Ranks and Hackles—COP21 and Judicial Review of the Clean Power Plan

By Joel B. Stronberg,

The complex case of West Virginia v. EPA illustrates the uncertainty injected into the national effort of the U.S. to meet its COP21 commitments, as a result of day-to-day realities. The case is the basis for the Supreme Court’s (SCOTUS) staying the implementation of the Clean Power Plan (CPP or Plan). It is the lynchpin holding up the U.S. promise made in Paris.

The Plan ranks as one of the most controversial environmental regulations ever promulgated by EPA. It rankles the sensibilities of climate deniers and raises the hackles of 200 sitting senators and representatives, who joined the case as friends of the plaintiff 27 states and assorted coal companies. Literally hundreds of other parties have weighed in on both sides of the legal arguments, including: past members of Congress, utilities and independent power producers, business organizations, medical professionals, faith groups, regulatory commissioners, local government organizations, renewable energy and environmental organizations, labor unions, former Secretaries of State and Defense, former EPA Administrators and a career State Department diplomat.

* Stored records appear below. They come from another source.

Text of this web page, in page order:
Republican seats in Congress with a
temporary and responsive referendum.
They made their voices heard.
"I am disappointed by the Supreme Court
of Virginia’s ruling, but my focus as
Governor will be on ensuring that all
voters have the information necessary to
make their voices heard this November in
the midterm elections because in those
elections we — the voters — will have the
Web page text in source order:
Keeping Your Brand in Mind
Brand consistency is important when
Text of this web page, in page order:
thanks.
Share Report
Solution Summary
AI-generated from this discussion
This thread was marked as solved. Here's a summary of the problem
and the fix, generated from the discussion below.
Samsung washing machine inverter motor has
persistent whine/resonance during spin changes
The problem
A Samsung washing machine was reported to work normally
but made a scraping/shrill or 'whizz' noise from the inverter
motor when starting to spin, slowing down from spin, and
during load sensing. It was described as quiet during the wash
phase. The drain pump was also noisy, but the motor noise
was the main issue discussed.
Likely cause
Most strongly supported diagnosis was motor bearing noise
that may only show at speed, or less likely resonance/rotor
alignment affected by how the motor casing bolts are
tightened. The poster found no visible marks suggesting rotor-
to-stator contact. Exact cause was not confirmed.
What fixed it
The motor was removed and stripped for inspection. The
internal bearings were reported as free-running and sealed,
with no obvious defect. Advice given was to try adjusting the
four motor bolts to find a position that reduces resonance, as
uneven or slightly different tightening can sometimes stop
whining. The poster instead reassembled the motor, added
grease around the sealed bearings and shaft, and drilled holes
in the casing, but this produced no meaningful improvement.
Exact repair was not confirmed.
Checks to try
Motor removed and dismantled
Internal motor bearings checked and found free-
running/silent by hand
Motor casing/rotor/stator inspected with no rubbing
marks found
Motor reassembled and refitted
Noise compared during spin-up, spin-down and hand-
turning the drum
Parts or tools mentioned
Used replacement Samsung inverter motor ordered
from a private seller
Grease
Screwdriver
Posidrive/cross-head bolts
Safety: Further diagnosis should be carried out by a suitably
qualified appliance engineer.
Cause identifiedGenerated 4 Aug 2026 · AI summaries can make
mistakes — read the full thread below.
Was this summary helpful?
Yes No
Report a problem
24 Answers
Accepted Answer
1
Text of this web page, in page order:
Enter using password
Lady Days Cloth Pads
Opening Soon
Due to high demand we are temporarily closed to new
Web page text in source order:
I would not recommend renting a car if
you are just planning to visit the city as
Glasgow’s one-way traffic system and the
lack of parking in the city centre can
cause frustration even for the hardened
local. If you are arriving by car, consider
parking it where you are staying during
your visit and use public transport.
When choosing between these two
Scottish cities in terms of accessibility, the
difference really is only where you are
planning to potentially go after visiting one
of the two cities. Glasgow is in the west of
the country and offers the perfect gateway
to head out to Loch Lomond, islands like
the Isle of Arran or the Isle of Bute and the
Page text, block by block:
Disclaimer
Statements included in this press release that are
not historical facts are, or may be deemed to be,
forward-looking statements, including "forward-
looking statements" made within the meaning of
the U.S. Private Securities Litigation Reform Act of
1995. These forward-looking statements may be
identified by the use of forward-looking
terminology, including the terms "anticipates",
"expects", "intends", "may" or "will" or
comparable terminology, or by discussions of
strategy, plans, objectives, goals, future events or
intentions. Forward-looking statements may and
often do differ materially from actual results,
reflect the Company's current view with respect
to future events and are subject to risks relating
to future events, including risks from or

Simple Framing of the Argument

EPA published its proposed “Carbon Pollution Emission Guidelines for Existing Electric Utility Generating Units” on June 18, 2014. Since its publication, the proposed clean air regulation has been the subject of numerous law suits. The legal challenges began well before the final Rule was ever published in the Federal Register—starting with Murray Energy Corporation (a coal company) and the states of West Virginia, Alabama, Indiana, Kansas, Kentucky, Louisiana, Nebraska, Ohio, Oklahoma, South Carolina, South Dakota, and Wyoming filing petitions for review in the D.C. Circuit.